A vida delta

Quando, em Março de 2020, surgiu a pandemia de Covid-19 e foi exigida de nós toda nossa sabedoria, empatia, coragem e paciência, demos o que tínhamos. Não era muito. A espécie humana que criou e, em sua maioria, escolheu viver em uma sociedade verticalizada, não é exatamente conhecida por sua bravura, preocupação com o próximo, inteligência e serenidade.

Quando a natureza pediu um prazo maior, talvez um ano, respirou-se fundo, mas encarou-se o desafio. O pavor com a quantidade de mortos nos deu reserva extra de paciência.

Fomos, então, viver o desafio de viver uma vida diferente, cheia de sacrifícios. Uma vida, digamos, beta.

Em jullho e agosto, o hemisfério norte havia passado seu primeiro verão dentro de casa, e não foi diferente com o sul. Carnavais, fossem da carne, fossem do mercado, foram trancafiados. Prometemos aguentar. Porque nada era mais importante do que salvar vidas. E porque de 2021 não passava.

Entramos o ano comemorando as vacinas e dando adeus aos meses ruins. Nos vacinamos e choramos, como se acabassemos sobrevivido a um genocídio no qual morreraram centenas de milhares de pessoas. Pensamos ter escapado.

Esquecemos que estava responsável por nos tirar dessa era o tal ser humano. Ele, e sua indestrutível capacidade de piorar o que deveria salvar.

Talvez se fosse por ela, a natureza, os vírus tivessem parado por aí. Mas veio o homem, e promoveu negacionismo, o fanatismo conservador, crises migratórias, genocídios, desmatamentos, e normalizou ainda mais o racismo e a violência de gênero. Dobrou a aposta para cima do planeta.

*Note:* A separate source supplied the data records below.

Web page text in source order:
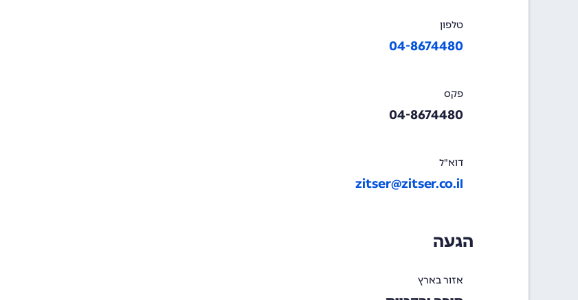
טלפון
04-8674480
פקס
04-8674480
דוא"ל
zitser@zitser.co.il
הגעה
אזור בארץ
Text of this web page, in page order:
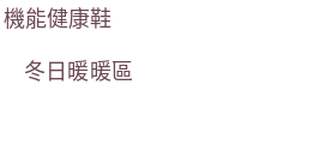
機能健康鞋
冬日暖暖區
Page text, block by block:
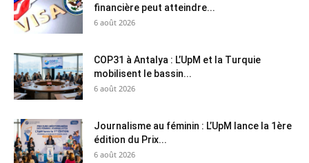
financière peut atteindre...
6 août 2026
COP31 à Antalya : L’UpM et la Turquie
mobilisent le bassin...
6 août 2026
Journalisme au féminin : L’UpM lance la 1ère
édition du Prix...
6 août 2026
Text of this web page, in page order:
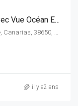
Opportunité Unique : Appartement Avec Vue Océan Et Potentiel Locatif
il y a2 ans
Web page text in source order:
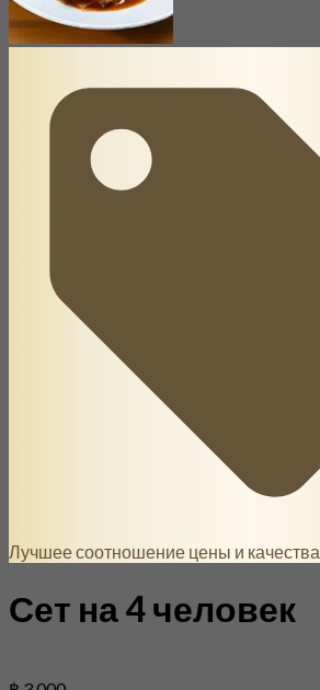
Лучшее соотношение цены и качества
Сет на 4 человек
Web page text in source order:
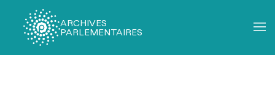
ARCHIVES
PARLEMENTAIRES
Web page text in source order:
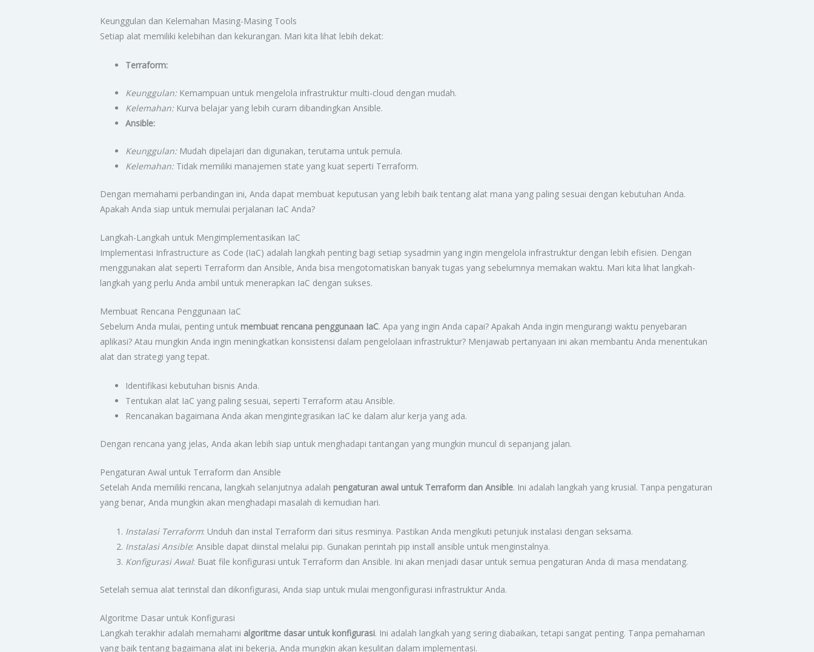
Keunggulan dan Kelemahan Masing-Masing Tools
Setiap alat memiliki kelebihan dan kekurangan. Mari kita lihat lebih dekat:
Terraform:
Keunggulan: Kemampuan untuk mengelola infrastruktur multi-cloud dengan mudah.
Kelemahan: Kurva belajar yang lebih curam dibandingkan Ansible.
Ansible:
Keunggulan: Mudah dipelajari dan digunakan, terutama untuk pemula.
Kelemahan: Tidak memiliki manajemen state yang kuat seperti Terraform.
Dengan memahami perbandingan ini, Anda dapat membuat keputusan yang lebih baik tentang alat mana yang paling sesuai dengan kebutuhan Anda.
Apakah Anda siap untuk memulai perjalanan IaC Anda?
Langkah-Langkah untuk Mengimplementasikan IaC
Implementasi Infrastructure as Code (IaC) adalah langkah penting bagi setiap sysadmin yang ingin mengelola infrastruktur dengan lebih efisien. Dengan
menggunakan alat seperti Terraform dan Ansible, Anda bisa mengotomatiskan banyak tugas yang sebelumnya memakan waktu. Mari kita lihat langkah-
langkah yang perlu Anda ambil untuk menerapkan IaC dengan sukses.
Membuat Rencana Penggunaan IaC
Sebelum Anda mulai, penting untuk membuat rencana penggunaan IaC. Apa yang ingin Anda capai? Apakah Anda ingin mengurangi waktu penyebaran
aplikasi? Atau mungkin Anda ingin meningkatkan konsistensi dalam pengelolaan infrastruktur? Menjawab pertanyaan ini akan membantu Anda menentukan
alat dan strategi yang tepat.
Identifikasi kebutuhan bisnis Anda.
Tentukan alat IaC yang paling sesuai, seperti Terraform atau Ansible.
Rencanakan bagaimana Anda akan mengintegrasikan IaC ke dalam alur kerja yang ada.
Dengan rencana yang jelas, Anda akan lebih siap untuk menghadapi tantangan yang mungkin muncul di sepanjang jalan.
Pengaturan Awal untuk Terraform dan Ansible
Setelah Anda memiliki rencana, langkah selanjutnya adalah pengaturan awal untuk Terraform dan Ansible. Ini adalah langkah yang krusial. Tanpa pengaturan
yang benar, Anda mungkin akan menghadapi masalah di kemudian hari.
Instalasi Terraform: Unduh dan instal Terraform dari situs resminya. Pastikan Anda mengikuti petunjuk instalasi dengan seksama.
Instalasi Ansible: Ansible dapat diinstal melalui pip. Gunakan perintah pip install ansible untuk menginstalnya.
Konfigurasi Awal: Buat file konfigurasi untuk Terraform dan Ansible. Ini akan menjadi dasar untuk semua pengaturan Anda di masa mendatang.
Setelah semua alat terinstal dan dikonfigurasi, Anda siap untuk mulai mengonfigurasi infrastruktur Anda.
Algoritme Dasar untuk Konfigurasi
Langkah terakhir adalah memahami algoritme dasar untuk konfigurasi. Ini adalah langkah yang sering diabaikan, tetapi sangat penting. Tanpa pemahaman
yang baik tentang bagaimana alat ini bekerja, Anda mungkin akan kesulitan dalam implementasi.

Então veio a variante Delta. E anunciou: nada de recreio. Vão todos ficar de recuperação durante ainda mais tempo.

Imediatamente, tudo acabou.

Com o fim da paciência, quem ainda estava otimista resignou-se. Ou entregou-se ao negacionismo, agora amplo e irrestrito à direita e à esquerda, e foi viver a sua vida.

Com o fim da sabedoria, veio o fim do medo.

Com o fim da empatia, configurou-se o que vivemos hoje: O pior momento da pandemia. Aquele em que já parecemos não ligar para ela. Nem para ninguém. Sequer para nós mesmos. Que vença o mais forte. Ou, no caso, o mais privilegiado.

Verticalidade. Hierarquia. A Covid-19 circula e transmuta-se em uma sociedade que se estrutura na ideia de que um é superior ao outro. Cor da pele, classe social e gênero como marcadores fundamentais deste sistema imunológico que protege apenas um tipo de gente.

Que não são, obviamente, índios e negros que, de cultura plena de sabedoria, empatia, coragem e paciência, não escolheram viver neste sistema. Foram trazidos à força para sustentá-lo.

Vivemos, hoje, uma outra vida. Não há mais esperança de volta para casa. Ela já não está mais lá. E, a cada dia que passa, aumenta a sensação de que tudo ainda vai piorar muito.

Vivemos, hoje, uma vida delta.

Índios e negros, que já a vivem há séculos e com ela foram obrigados a saber a lidar, não deveriam nos dar boas vindas.

Deviam é se vacinar contra nós, essa pandemia.